Wo wird Schungit abgebaut?
Wenn Sie echten Schungit möchten, muss er aus Russland, konkret aus der Republik Karelien, stammen. Das Hauptvorkommen befindet sich am Onegasee, in der Nähe des Dorfes Schunga – daher stammt auch der Name des Steins.
Warum gerade Karelien?
Wissenschaftler spekulieren bis heute darüber, wie Schungit in dieser Region entstanden ist. Es gibt drei Haupttheorien:
- Versteinerte Sedimente primitiver Meeresorganismen (Plankton).
- Überrest eines Einschlags eines riesigen Meteoriten (was das Vorhandensein seltener Moleküle erklären würde).
- Vulkanischer Ursprung mit einzigartiger chemischer Zusammensetzung.
Mit Sicherheit lässt sich sagen, dass die Bedingungen in dieser Region so spezifisch waren, dass Schungit in größeren Mengen sonst nirgendwo auf der Welt vorkommt.
➤ Historische Besonderheit: Die heilenden Eigenschaften von Schungit nutzte bereits Zar Peter der Große.

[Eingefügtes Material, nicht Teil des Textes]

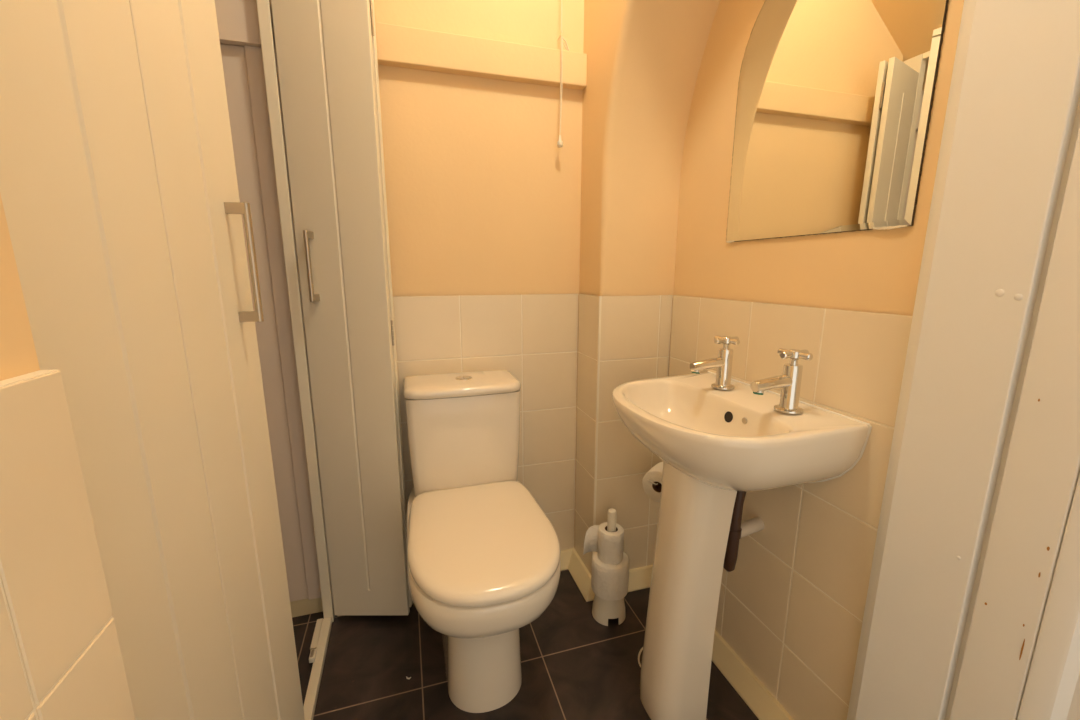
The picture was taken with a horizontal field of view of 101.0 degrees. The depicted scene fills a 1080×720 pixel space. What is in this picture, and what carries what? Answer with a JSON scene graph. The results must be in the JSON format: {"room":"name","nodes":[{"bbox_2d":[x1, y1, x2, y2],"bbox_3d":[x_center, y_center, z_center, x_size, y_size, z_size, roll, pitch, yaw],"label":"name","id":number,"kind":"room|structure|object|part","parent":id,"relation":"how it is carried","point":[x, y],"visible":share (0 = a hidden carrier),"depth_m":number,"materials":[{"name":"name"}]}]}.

Er ließ in Karelien die ersten russischen Kurorte für seine Soldaten errichten und ordnete an, dass sie ein Stück Schungit in ihrer Feldflasche tragen sollten, damit sie stets sauberes, bakterienfreies Wasser hatten.
Warum gilt Schungit als einzigartiges Mineral?

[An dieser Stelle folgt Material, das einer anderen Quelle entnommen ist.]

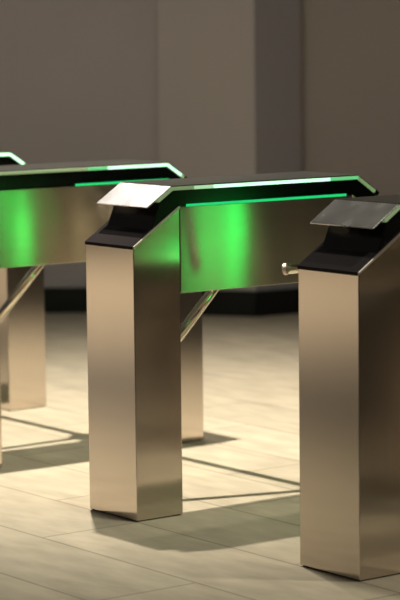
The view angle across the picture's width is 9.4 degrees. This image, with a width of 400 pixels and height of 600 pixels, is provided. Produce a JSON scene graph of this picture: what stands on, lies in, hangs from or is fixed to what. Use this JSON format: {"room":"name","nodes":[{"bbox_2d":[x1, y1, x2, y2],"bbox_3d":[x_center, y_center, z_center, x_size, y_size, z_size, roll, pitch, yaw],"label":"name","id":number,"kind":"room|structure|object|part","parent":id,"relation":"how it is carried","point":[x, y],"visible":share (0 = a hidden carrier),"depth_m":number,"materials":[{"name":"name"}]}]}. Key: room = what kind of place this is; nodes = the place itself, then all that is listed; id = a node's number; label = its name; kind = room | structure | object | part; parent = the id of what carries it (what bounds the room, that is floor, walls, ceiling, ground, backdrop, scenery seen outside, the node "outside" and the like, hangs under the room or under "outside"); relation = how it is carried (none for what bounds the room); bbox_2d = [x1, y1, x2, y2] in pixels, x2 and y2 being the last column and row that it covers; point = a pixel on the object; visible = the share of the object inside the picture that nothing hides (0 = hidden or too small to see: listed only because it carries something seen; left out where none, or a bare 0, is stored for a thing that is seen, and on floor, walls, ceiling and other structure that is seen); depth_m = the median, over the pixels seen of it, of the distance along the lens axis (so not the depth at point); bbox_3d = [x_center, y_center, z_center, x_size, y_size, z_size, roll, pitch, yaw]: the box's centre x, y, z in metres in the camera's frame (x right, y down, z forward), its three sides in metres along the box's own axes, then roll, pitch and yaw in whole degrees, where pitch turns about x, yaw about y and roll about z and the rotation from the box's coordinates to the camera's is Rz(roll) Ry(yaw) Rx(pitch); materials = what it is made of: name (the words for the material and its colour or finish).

Was Schungit zu einem echten weltweiten Unikat macht, ist nicht nur sein Alter, sondern auch seine molekulare Struktur. Schungit ist einer der wenigen Orte im Universum und das einzige geologische Vorkommen auf der Erde, in dem natürliche Fullerene gefunden wurden.
Was sind Fullerene?
Fullerene sind eine spezielle Form von Kohlenstoff (neben Diamant und Graphit). Ihre Moleküle (das bekannteste ist C60) bilden hohle, kugelförmige Strukturen, die an einen Fußball erinnern.

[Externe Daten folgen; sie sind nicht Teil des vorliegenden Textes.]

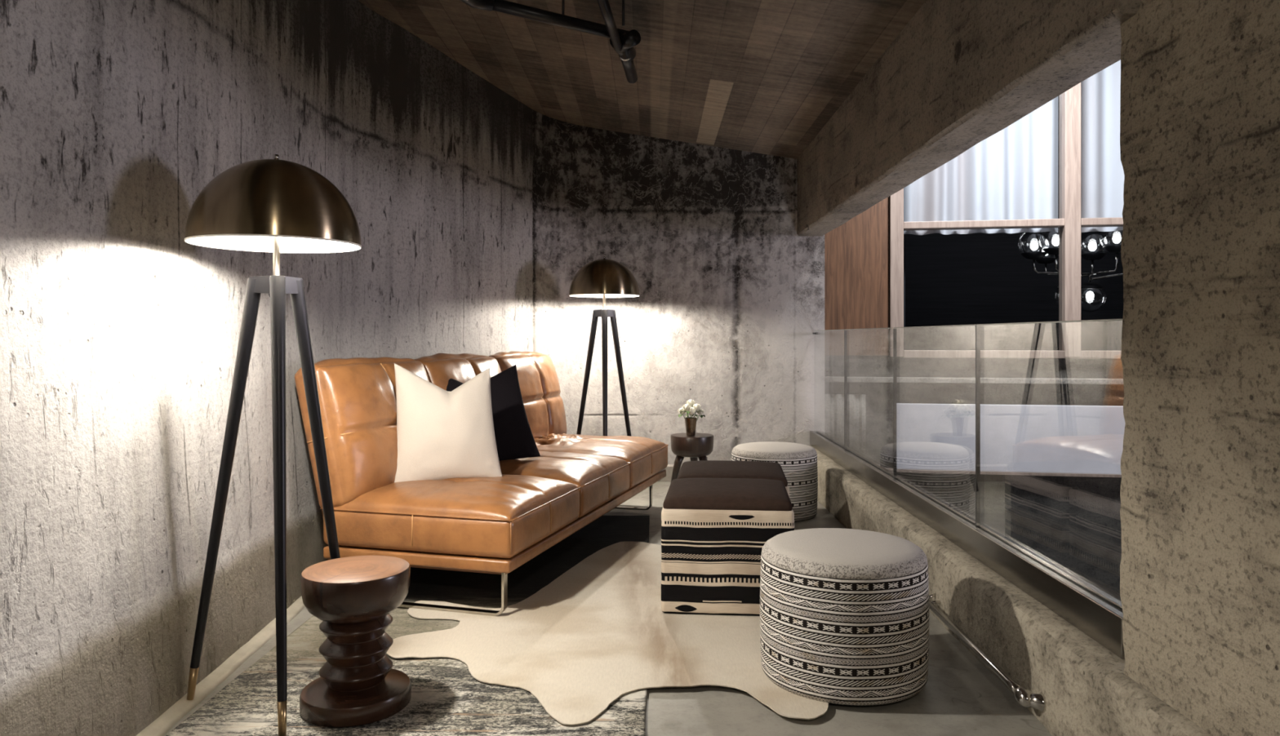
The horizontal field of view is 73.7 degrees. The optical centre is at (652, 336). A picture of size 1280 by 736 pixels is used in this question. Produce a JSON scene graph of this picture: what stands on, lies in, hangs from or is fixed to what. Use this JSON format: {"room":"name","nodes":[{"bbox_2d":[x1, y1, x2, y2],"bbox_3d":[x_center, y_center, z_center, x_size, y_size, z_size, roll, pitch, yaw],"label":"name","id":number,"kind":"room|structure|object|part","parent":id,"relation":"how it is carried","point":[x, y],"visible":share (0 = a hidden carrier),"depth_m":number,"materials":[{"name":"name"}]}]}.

Dank der Fullerene besitzt Schungit folgende Eigenschaften:
- Starke antioxidative Wirkung: Hilft, freie Radikale zu neutralisieren.
- Sorptive Eigenschaften: Wirkt wie ein Schwamm, der Verunreinigungen aufnimmt.
- Antibakterielle Eigenschaften: Kann Bakterien und Viren in seiner Umgebung zerstören.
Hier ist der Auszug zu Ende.